**** Dataset excerpts

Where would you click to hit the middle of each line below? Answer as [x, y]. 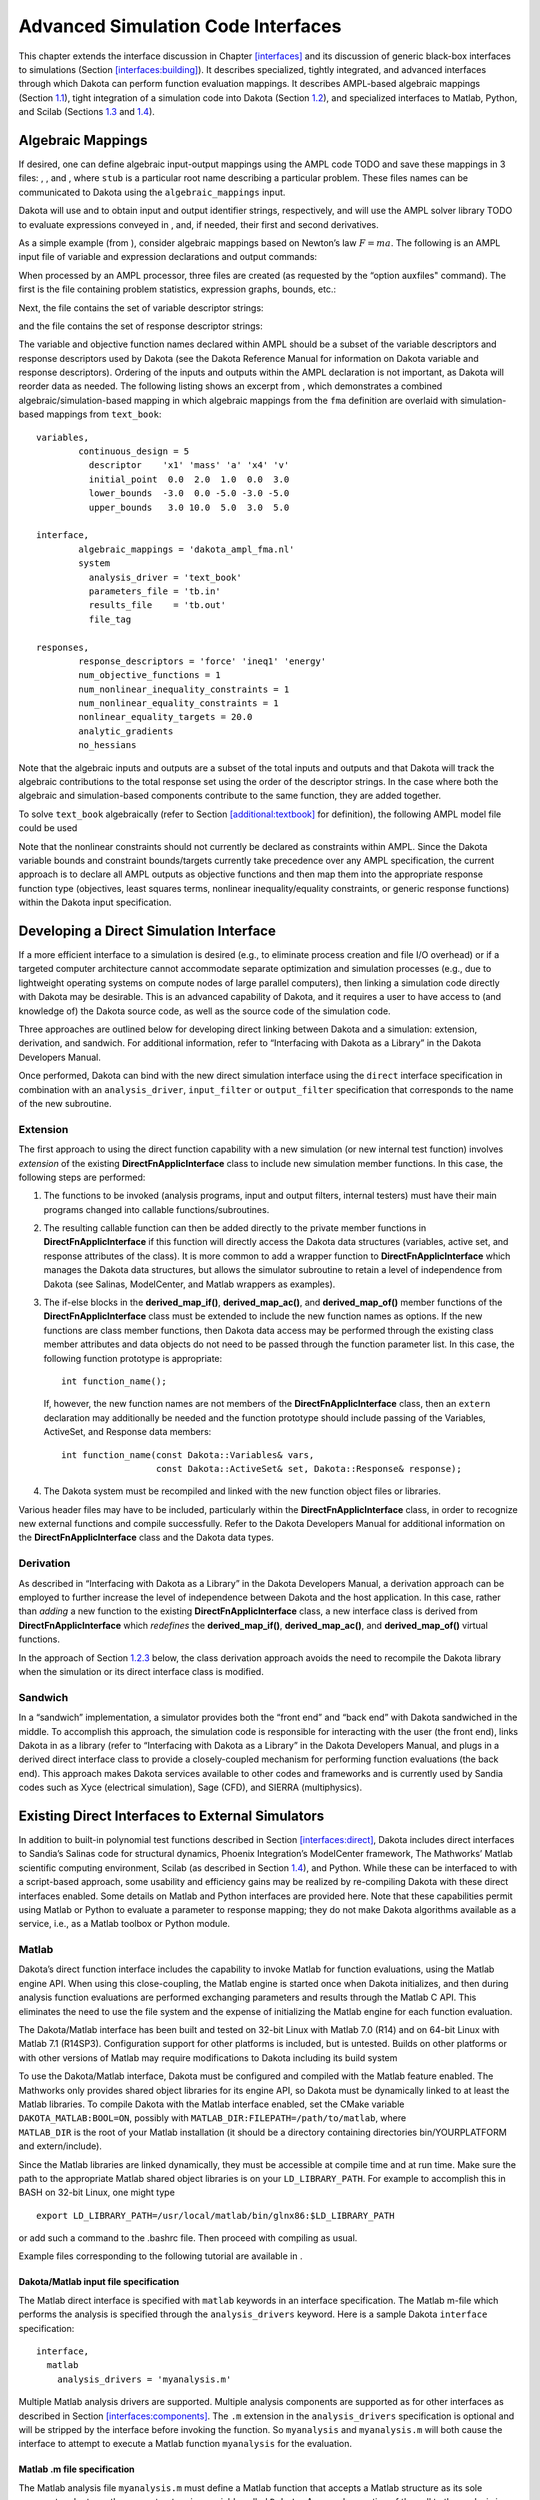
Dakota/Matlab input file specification [99, 2282]
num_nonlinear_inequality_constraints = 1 [184, 689]
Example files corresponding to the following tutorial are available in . [160, 2256]
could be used [48, 828]
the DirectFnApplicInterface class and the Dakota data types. [146, 1537]
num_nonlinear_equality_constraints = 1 [178, 703]
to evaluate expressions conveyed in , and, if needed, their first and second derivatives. [198, 224]
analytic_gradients [126, 731]
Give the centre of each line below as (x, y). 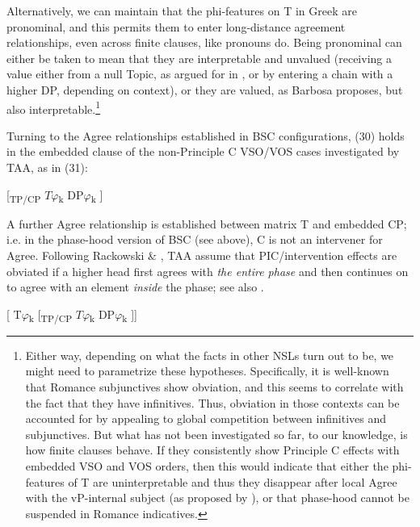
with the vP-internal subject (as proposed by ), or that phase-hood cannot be (217, 498)
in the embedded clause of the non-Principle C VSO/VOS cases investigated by (203, 151)
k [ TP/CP (50, 315)
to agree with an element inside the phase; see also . (135, 287)
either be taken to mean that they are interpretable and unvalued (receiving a (199, 58)
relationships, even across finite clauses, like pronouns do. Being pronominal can (204, 42)
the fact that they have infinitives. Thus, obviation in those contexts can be (212, 402)
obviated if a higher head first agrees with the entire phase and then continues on (208, 271)
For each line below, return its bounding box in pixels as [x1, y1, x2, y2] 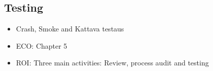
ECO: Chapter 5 [16, 40, 67, 51]
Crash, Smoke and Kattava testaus [16, 23, 124, 34]
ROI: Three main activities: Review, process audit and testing [16, 57, 209, 68]
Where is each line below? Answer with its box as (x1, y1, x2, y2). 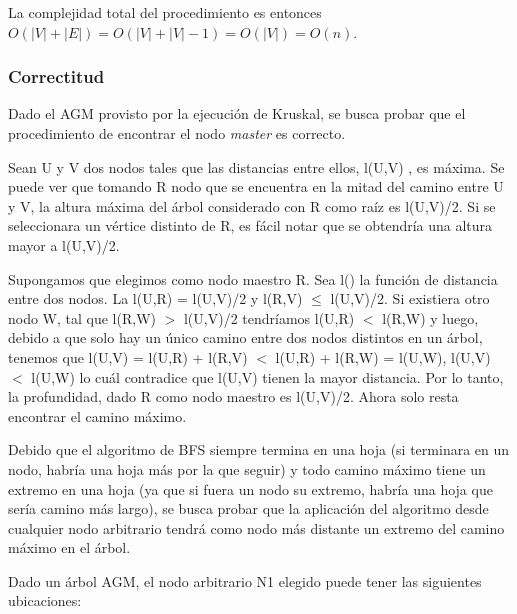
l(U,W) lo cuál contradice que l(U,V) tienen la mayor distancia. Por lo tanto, (31, 366, 504, 387)
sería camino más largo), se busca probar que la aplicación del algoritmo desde (8, 498, 489, 519)
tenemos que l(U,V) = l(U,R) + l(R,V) (8, 346, 248, 367)
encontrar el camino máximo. (8, 405, 187, 426)
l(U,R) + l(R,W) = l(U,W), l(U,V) (275, 346, 491, 367)
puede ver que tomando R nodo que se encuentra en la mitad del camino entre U (8, 176, 504, 197)
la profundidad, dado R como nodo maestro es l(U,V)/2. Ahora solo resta (8, 386, 459, 407)
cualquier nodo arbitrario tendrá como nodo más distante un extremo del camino (8, 517, 505, 538)
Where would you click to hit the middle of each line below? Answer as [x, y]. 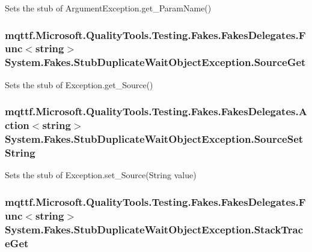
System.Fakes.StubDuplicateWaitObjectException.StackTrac [154, 229]
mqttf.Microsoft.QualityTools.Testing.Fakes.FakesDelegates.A [156, 111]
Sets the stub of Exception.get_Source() [79, 84]
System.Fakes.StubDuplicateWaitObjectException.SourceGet [155, 62]
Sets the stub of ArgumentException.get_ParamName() [108, 8]
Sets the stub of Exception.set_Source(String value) [101, 175]
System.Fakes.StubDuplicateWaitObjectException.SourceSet [154, 139]
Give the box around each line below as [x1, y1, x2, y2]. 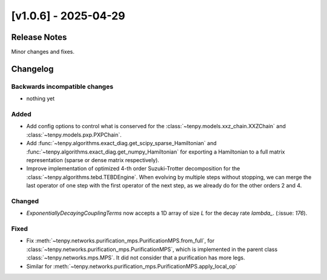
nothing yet [26, 95, 55, 102]
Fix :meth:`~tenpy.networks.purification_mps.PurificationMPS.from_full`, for [26, 237, 215, 244]
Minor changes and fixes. [11, 48, 75, 56]
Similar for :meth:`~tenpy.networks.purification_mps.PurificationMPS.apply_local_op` [26, 262, 237, 270]
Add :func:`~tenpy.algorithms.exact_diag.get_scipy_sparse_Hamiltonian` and [26, 140, 217, 147]
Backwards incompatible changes [11, 82, 114, 91]
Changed [11, 197, 39, 205]
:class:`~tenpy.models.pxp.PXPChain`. [26, 131, 122, 138]
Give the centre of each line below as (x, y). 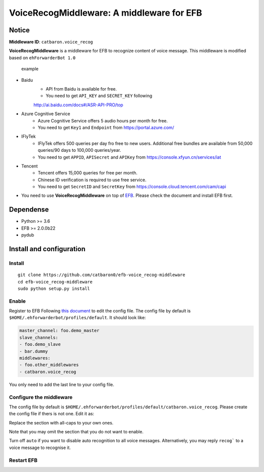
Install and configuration (47, 249)
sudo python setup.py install (54, 288)
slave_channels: (39, 337)
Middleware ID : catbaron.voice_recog (51, 42)
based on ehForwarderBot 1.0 (42, 58)
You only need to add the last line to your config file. (62, 384)
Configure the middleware (41, 397)
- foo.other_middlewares (49, 365)
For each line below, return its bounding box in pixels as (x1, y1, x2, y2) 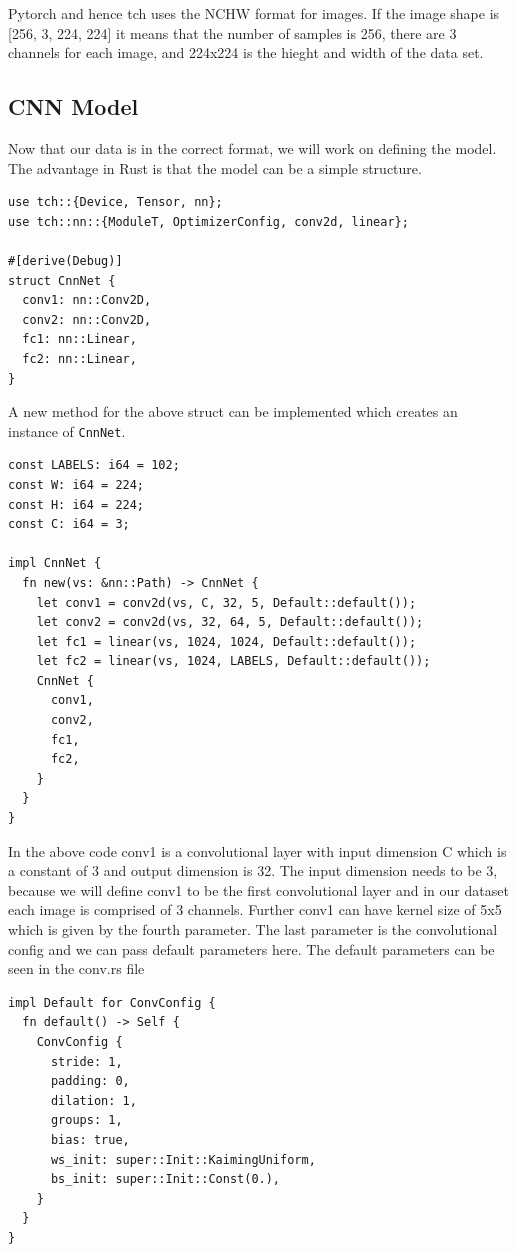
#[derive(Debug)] (8, 253, 123, 268)
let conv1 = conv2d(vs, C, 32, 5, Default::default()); (36, 595, 417, 610)
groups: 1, (50, 1113, 123, 1128)
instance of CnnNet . (8, 420, 126, 441)
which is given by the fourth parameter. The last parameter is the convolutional (8, 919, 498, 940)
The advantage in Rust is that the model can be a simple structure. (8, 157, 422, 178)
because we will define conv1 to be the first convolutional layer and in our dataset (8, 879, 509, 900)
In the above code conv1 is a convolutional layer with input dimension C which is (8, 840, 507, 861)
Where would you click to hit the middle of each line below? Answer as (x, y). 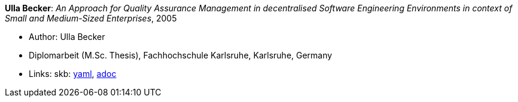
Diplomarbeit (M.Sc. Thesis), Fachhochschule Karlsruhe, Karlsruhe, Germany (181, 55)
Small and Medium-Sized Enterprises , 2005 (91, 18)
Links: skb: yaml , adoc (73, 74)
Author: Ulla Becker (67, 37)
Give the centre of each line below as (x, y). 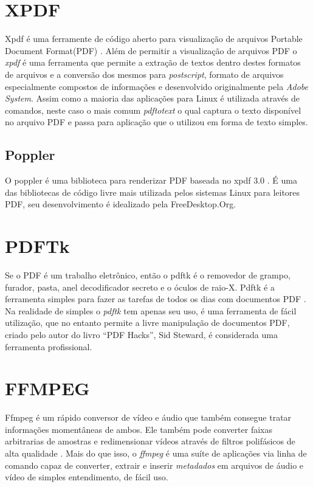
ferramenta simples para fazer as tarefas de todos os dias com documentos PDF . (156, 299)
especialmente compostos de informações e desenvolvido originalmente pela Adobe (156, 86)
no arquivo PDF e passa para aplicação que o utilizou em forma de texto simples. (156, 122)
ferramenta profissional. (49, 346)
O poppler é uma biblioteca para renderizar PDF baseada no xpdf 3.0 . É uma (151, 180)
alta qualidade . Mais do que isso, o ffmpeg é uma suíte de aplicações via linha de (156, 453)
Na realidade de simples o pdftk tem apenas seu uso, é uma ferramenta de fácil (151, 310)
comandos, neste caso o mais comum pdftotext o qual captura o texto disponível (153, 110)
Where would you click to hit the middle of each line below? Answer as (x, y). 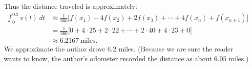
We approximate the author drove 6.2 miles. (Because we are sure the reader (119, 49)
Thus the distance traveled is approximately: (71, 6)
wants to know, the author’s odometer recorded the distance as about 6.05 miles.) (126, 58)
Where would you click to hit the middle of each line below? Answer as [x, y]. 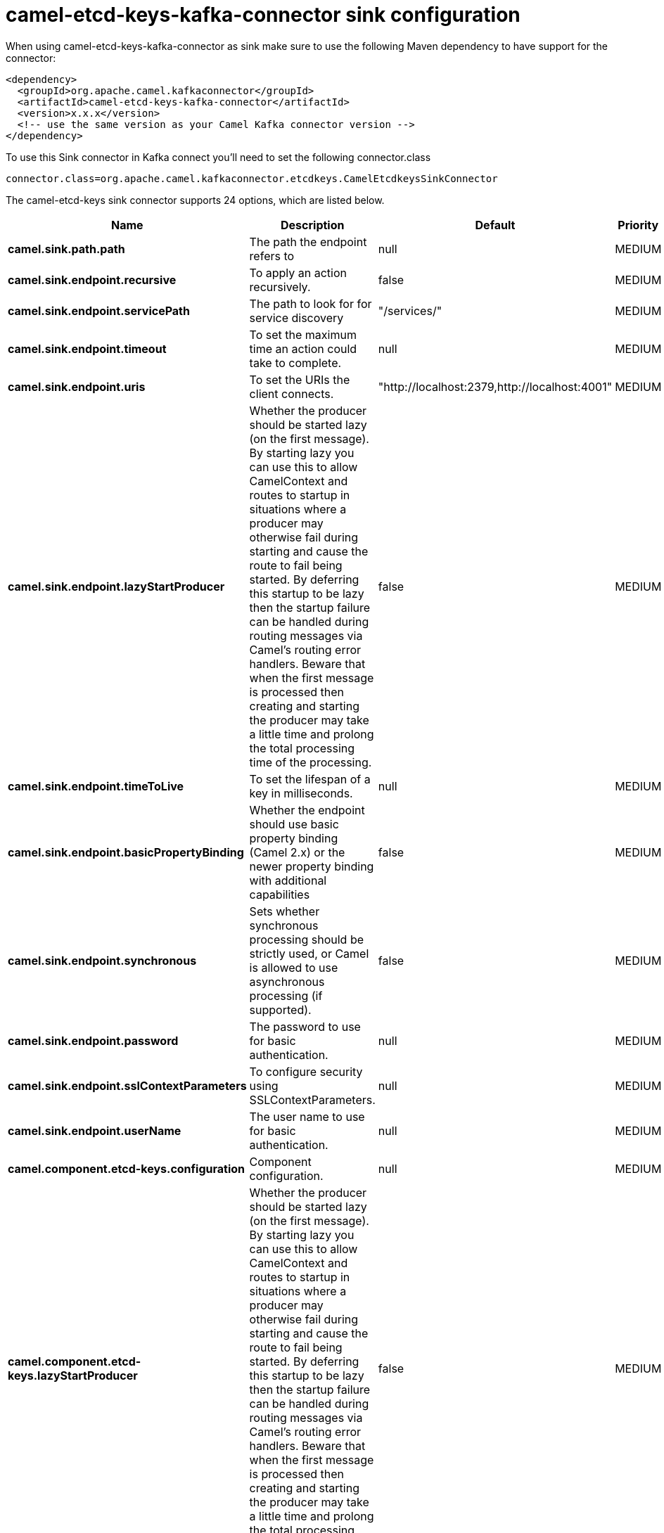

********

Working through the entries above, copy every line in which "Thus" is found.

* [Output of the exercise]
the fact that they have infinitives. Thus, obviation in those contexts can be (212, 402)
Thus the distance traveled is approximately: (71, 6)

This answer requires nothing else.